• _WORK TO COMPLETE_:
Starting with the line that has "Your email address" in the records below and stopping after the line that has "Hassan Khel area", output every line exactly and nothing else; skip pictures.

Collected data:
- - -

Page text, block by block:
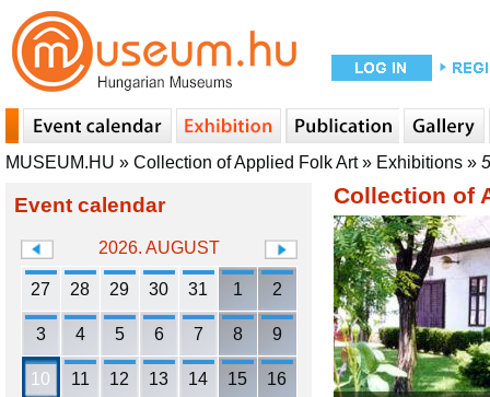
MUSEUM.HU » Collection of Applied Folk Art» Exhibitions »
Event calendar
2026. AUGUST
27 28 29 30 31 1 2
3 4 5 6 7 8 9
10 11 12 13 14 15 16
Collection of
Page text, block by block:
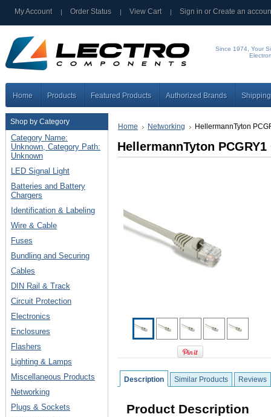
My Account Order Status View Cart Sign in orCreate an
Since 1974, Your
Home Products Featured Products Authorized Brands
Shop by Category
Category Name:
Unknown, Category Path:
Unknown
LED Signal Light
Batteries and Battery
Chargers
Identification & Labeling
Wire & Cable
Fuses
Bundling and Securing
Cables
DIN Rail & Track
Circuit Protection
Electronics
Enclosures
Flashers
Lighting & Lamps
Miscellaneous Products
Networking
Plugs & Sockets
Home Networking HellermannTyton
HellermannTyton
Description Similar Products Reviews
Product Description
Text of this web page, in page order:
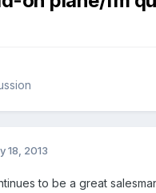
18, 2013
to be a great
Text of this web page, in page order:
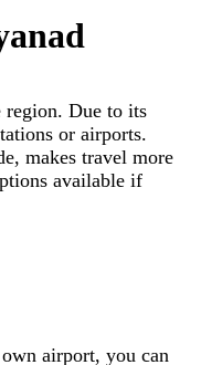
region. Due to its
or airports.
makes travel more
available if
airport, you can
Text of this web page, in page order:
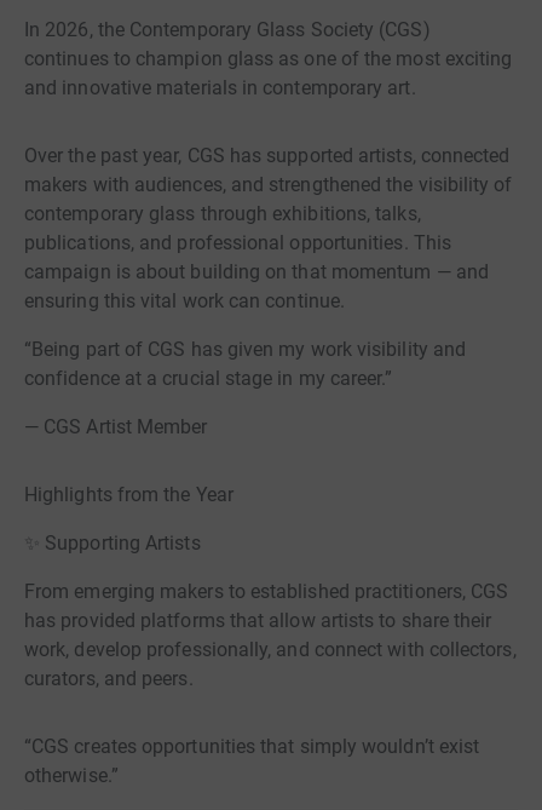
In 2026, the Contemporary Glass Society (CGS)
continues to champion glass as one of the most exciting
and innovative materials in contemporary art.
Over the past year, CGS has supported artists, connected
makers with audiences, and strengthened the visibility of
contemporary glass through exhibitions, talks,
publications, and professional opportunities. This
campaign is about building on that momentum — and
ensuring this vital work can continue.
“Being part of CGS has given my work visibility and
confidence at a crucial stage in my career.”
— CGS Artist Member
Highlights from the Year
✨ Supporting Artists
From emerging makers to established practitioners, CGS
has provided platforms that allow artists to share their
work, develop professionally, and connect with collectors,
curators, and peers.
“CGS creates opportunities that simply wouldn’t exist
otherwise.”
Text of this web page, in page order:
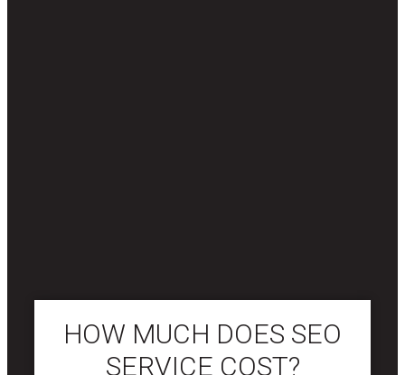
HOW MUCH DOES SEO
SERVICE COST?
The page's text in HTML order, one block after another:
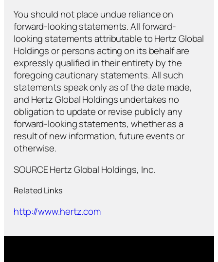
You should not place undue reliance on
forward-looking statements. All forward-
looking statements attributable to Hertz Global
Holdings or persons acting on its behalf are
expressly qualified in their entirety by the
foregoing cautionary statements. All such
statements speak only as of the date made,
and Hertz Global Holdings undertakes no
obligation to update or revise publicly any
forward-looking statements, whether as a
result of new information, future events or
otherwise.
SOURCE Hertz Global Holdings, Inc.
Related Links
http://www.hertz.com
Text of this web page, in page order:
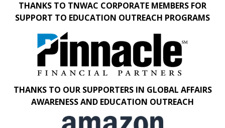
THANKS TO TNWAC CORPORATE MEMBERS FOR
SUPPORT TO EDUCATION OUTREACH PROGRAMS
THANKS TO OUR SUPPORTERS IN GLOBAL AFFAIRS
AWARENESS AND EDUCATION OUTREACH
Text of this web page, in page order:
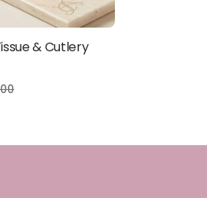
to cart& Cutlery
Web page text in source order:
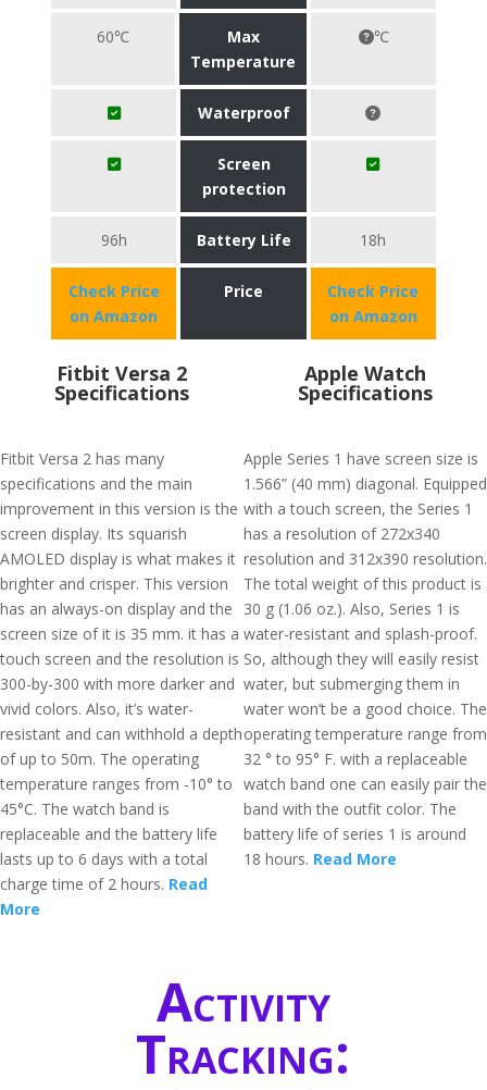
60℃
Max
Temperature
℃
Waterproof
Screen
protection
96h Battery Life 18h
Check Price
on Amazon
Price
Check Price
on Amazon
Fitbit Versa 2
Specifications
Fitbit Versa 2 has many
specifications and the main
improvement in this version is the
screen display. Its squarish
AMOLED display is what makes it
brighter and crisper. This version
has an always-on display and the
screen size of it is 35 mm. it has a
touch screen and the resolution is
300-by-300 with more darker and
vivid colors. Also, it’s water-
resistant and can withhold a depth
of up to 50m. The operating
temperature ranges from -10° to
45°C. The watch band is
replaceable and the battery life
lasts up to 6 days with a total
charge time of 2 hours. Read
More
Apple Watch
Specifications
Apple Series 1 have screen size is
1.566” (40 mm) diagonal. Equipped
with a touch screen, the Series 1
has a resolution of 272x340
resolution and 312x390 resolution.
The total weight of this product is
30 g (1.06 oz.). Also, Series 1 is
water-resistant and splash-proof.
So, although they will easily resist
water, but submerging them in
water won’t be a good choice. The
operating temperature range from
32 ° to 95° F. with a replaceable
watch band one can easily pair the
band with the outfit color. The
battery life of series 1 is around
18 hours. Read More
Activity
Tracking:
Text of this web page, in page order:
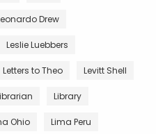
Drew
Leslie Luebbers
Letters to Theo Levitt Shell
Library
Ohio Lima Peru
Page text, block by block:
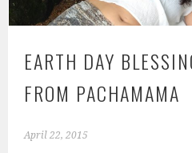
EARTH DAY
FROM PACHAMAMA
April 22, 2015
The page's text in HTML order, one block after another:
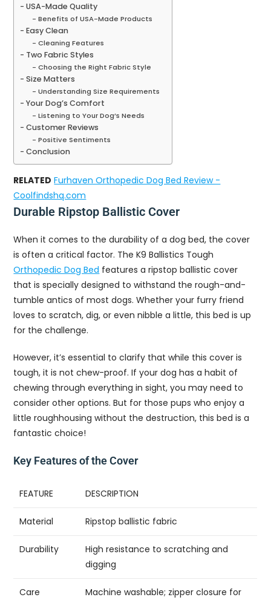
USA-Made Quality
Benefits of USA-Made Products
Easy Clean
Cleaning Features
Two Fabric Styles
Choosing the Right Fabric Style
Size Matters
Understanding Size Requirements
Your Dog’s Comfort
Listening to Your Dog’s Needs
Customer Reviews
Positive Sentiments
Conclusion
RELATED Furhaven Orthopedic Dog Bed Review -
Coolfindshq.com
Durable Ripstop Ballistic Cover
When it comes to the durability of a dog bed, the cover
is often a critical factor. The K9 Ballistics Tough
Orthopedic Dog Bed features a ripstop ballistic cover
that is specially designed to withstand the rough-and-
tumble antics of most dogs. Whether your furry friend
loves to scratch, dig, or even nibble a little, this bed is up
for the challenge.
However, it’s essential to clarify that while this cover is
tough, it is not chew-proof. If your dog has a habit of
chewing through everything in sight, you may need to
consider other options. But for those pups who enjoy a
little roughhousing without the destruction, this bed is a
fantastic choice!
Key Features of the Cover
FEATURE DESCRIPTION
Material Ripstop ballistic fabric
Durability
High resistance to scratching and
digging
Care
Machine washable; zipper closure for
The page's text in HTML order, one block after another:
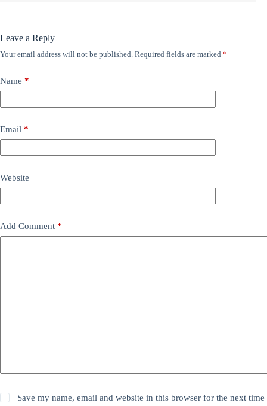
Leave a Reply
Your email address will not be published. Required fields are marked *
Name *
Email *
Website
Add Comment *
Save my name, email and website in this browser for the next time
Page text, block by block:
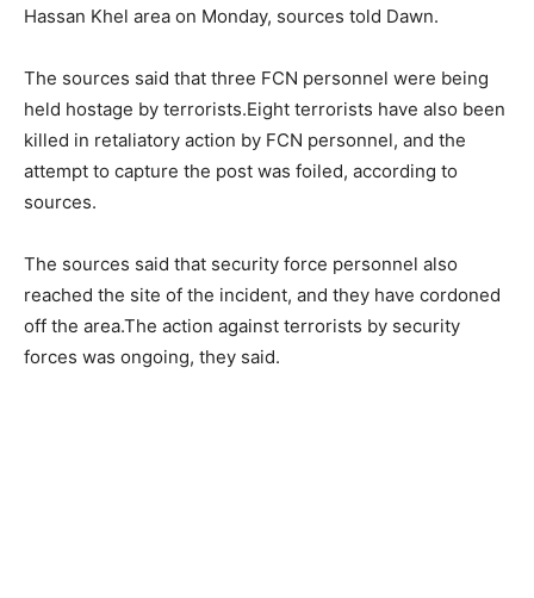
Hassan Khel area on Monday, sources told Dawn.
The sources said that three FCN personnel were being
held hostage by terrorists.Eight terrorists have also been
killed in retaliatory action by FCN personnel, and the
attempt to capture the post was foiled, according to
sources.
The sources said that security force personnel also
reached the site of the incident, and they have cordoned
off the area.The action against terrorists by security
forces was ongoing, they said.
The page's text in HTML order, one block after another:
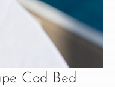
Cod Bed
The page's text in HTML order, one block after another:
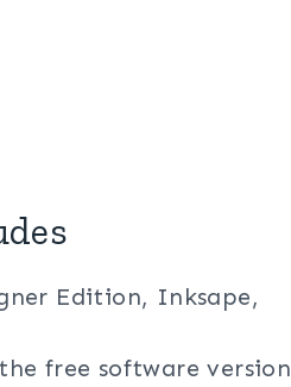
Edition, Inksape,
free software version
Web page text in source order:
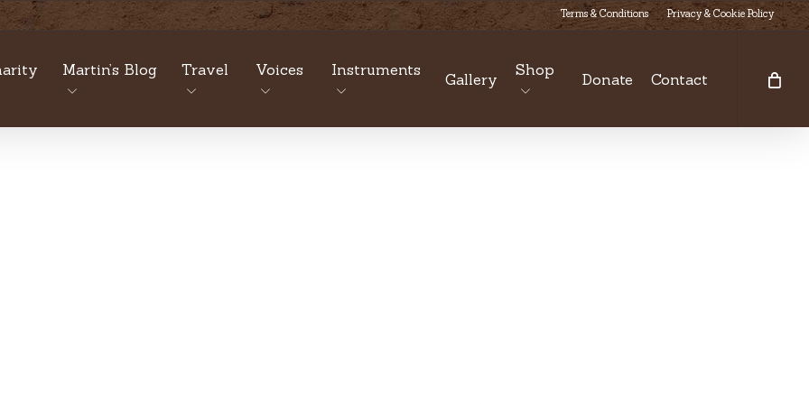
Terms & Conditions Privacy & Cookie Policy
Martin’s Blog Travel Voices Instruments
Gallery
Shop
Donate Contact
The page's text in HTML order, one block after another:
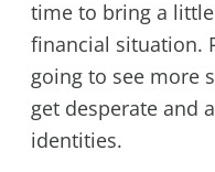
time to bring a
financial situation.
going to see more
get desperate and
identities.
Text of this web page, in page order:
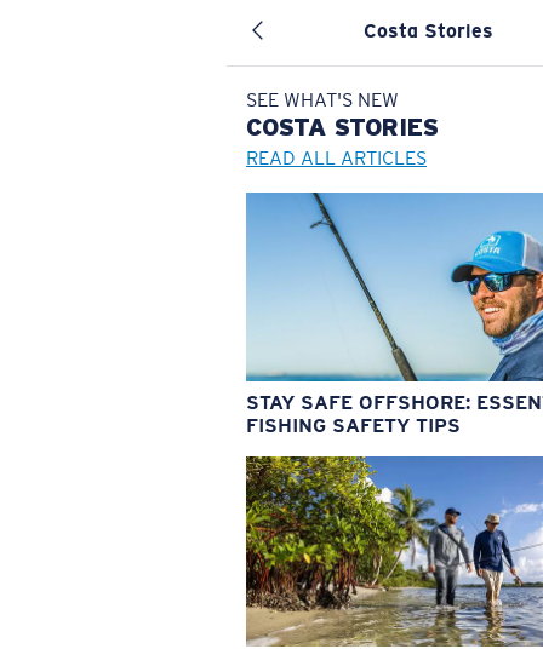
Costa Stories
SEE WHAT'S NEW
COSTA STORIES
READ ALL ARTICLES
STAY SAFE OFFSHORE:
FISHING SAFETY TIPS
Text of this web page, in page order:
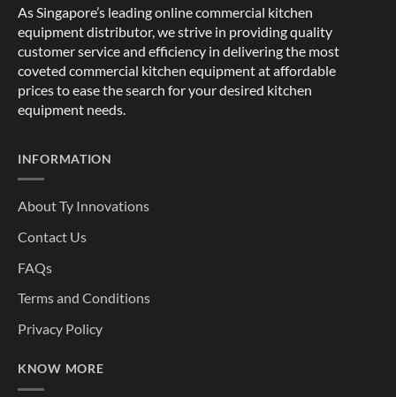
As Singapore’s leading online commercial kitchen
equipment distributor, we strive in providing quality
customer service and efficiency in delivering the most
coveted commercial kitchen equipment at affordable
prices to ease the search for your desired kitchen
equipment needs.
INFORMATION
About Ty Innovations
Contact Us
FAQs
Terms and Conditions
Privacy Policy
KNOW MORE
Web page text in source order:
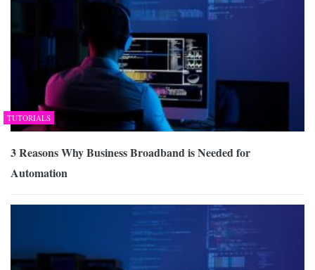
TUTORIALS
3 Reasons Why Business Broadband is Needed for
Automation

- - -

• _ANSWER SPACE_:
Your email address will not be published. Required fields are marked *
Name *
Email *
Website
Add Comment *
Save my name, email and website in this browser for the next time
Page text, block by block:
Hassan Khel area on Monday, sources told Dawn.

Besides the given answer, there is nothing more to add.